9. Conclusions
In order to better understand internal catchment behavior, without the shortcomings of ‘‘virtual experiments’’, we adopted an approach that extracts information from real data in a more efficient way than is traditionally done. Our methodology is based on a combination of the
‘‘top-down’’ approach to model development, which is a framework for understanding catchment behavior based on data interpretation, and a ‘‘multiobjective’’ approach to model evaluation, which is based on the consideration that multiple measures of performance are needed to properly
extract information from the data. The modeling started with a basic model structure
applied to the Alzette catchment in Luxembourg. Subsequently,further refinements of model conceptualization were introduced and evaluated, initially in a lumped and then in a spatially distributed mode. We determined that model performance is particularly sensitive to the description of the state of wetness of the catchment. This may seem trivial, but we showed that the improved wetness strongly depends on the process of interception and on the distribution
of model internal states in conjunction with distributed rainfall input. These results are of interest to ongoing discussions on which there is little consensus to date. In fact, the interception process, although accounting for an important component of the water balance, is often neglected in modeling application, particularly in relation to hydrograph simulation. Regarding the spatial heterogeneity of rainfall, while theoretical studies with artificial data
show that it may have a considerable impact on catchment discharge, most applications using real data support an opposite conclusion.
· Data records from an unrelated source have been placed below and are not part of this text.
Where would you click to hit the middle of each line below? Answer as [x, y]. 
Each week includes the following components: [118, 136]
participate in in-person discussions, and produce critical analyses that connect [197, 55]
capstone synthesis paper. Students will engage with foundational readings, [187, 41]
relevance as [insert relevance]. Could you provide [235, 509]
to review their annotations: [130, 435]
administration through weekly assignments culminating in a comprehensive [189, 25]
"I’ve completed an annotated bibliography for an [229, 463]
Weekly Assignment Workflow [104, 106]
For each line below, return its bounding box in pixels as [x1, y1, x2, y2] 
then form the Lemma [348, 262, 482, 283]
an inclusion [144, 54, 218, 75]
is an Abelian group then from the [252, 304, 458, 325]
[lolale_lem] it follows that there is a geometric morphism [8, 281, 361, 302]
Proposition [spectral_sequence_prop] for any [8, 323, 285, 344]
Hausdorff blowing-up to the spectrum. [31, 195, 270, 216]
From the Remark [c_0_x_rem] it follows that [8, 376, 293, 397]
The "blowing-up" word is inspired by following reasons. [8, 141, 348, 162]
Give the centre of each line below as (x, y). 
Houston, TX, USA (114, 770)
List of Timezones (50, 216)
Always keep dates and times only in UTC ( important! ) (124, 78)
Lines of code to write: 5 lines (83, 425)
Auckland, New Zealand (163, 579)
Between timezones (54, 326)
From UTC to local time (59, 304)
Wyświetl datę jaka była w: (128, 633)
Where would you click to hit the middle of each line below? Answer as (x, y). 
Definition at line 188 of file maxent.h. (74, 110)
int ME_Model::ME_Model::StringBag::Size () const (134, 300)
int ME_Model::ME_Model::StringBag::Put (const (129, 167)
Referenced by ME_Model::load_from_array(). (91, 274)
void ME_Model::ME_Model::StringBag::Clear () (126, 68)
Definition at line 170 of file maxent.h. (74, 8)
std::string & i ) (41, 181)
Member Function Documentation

Our results contribute to the debate on the relative merits of lumped versus distributed models, showing that fast catchment response benefits more from distributed modeling than slow catchment response. Processes depending on a large stock to flux ratio (e.g., groundwater flow, transpiration, percolation) do not require information on the spatial distribution of rainfall, whereas fast processes, such as interception and surface runoff do. This is due to the damping effect of the basin, which filters the space-temporal variability of the input signal and is larger for slow processes than for fast processes.